MUSSELS

by Ed Halmagyi

Instructions

I love the Kiwis, really I do. Well, maybe not the Crusaders rugby team, but the rest of them are pretty good. I can even put up with funky smells of Rotorua, and those idiosyncratic Kiwi pronunciations that plague our fried seafood vendors.

There is, however, a battle much richer than the Bledisloe Cup fought out each day in the commercial kitchens on each side of the Tasman: it is the War of the Mussel.

Ask any Kiwi about mussels and you’ll hear endless opinions on the primacy of the New Zealand green-lip. They’re big, plump and flavoursome.

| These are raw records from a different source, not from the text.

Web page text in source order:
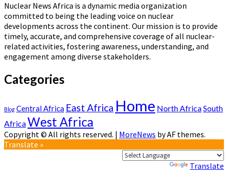
Nuclear News Africa is a dynamic media organization
committed to being the leading voice on nuclear
developments across the continent. Our mission is to provide
timely, accurate, and comprehensive coverage of all nuclear-
related activities, fostering awareness, understanding, and
engagement among diverse stakeholders.
Categories
Blog Central Africa East Africa Home North AfricaSouth
AfricaWest Africa
Copyright © All rights reserved. | MoreNews by AF themes.
Translate »
Translate

Sure. I can accept that.

But ask yourself a practical question. All mussels are farmed these days, and Aussie mussel farmers are pretty smart guys. So, if the green-lip is the ‘be all and end all’ of musseldom, why do our boys not get in on the act?

In simple terms, New Zealand green-lip mussels are the underwater equivalent of Darth Vader. They are voracious and aggressive beasts bent on the destruction of all other mussels in their path. If we were ever to get live green-lip mussels into Australian waters, our local mussel farmers with their delicate, delicious and tender black mussels would be out of business in a matter of years. And so the only way you can bring green-lips into Australia is frozen, to be sure they’re dead. Three cheers for Quarantine!

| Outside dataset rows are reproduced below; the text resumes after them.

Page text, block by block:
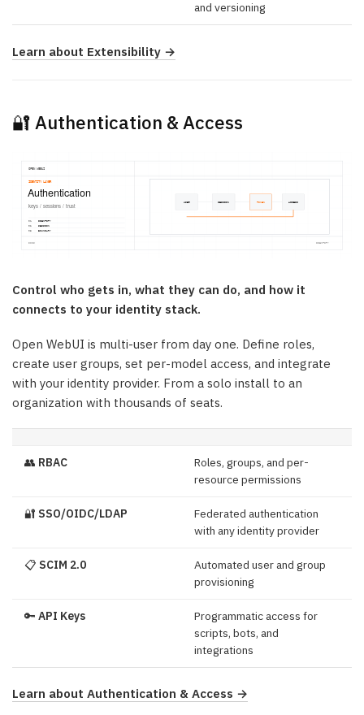
and versioning
Learn about Extensibility →
🔐 Authentication & Access
Control who gets in, what they can do, and how it
connects to your identity stack.
Open WebUI is multi-user from day one. Define roles,
create user groups, set per-model access, and integrate
with your identity provider. From a solo install to an
organization with thousands of seats.
👥 RBAC
Roles, groups, and per-
resource permissions
🔐 SSO/OIDC/LDAP
Federated authentication
with any identity provider
📋 SCIM 2.0
Automated user and group
provisioning
🔑 API Keys
Programmatic access for
scripts, bots, and
integrations
Learn about Authentication & Access →
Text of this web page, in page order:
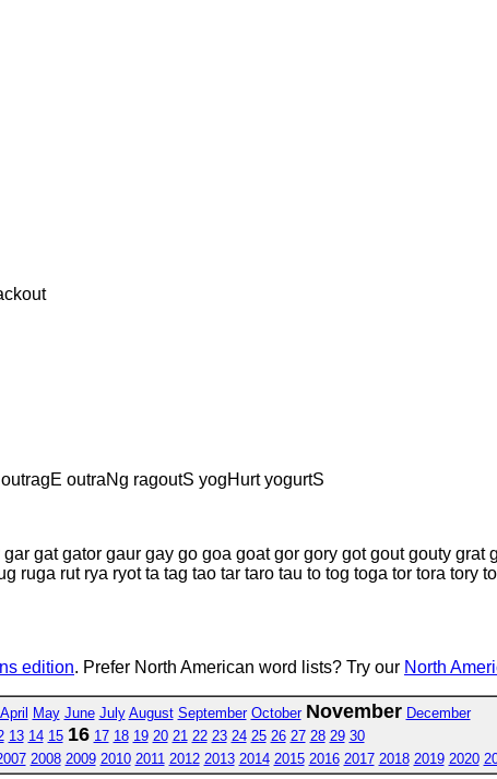
outraNg ragoutS yogHurt yogurtS
gat gator gaur gay go goa goat gor gory got gout gouty
ruga rut rya ryot ta tag tao tar taro tau to tog toga tor tora tory
edition. Prefer North American word lists? Try our North
April May June July August September October November December
13 14 15 16 17 18 19 20 21 22 23 24 25 26 27 28 29 30
2008 2009 2010 2011 2012 2013 2014 2015 2016 2017 2018 2019 2020

Australian mussel producers have made some laudable advances in the last several years. Spring Bay (Tasmania) and Kinkawooka (South Australia) now sell mussels in vacuum-sealed bags meaning freshness is guaranteed. You want to look for mussels that are heavy for their size, as it means they are holding sea water which keeps them fresh.

Mussels are filter feeders, and so they are ambassadors for the cleanliness of their environment. Tassie and South Australian mussels are farmed in waters unmatched for their pristine qualities and will usually be faultless. I would probably advise, however, against sampling the wild mussels you find anchored to the rocks near Manly wharf. Leave them for the local starfish to enjoy.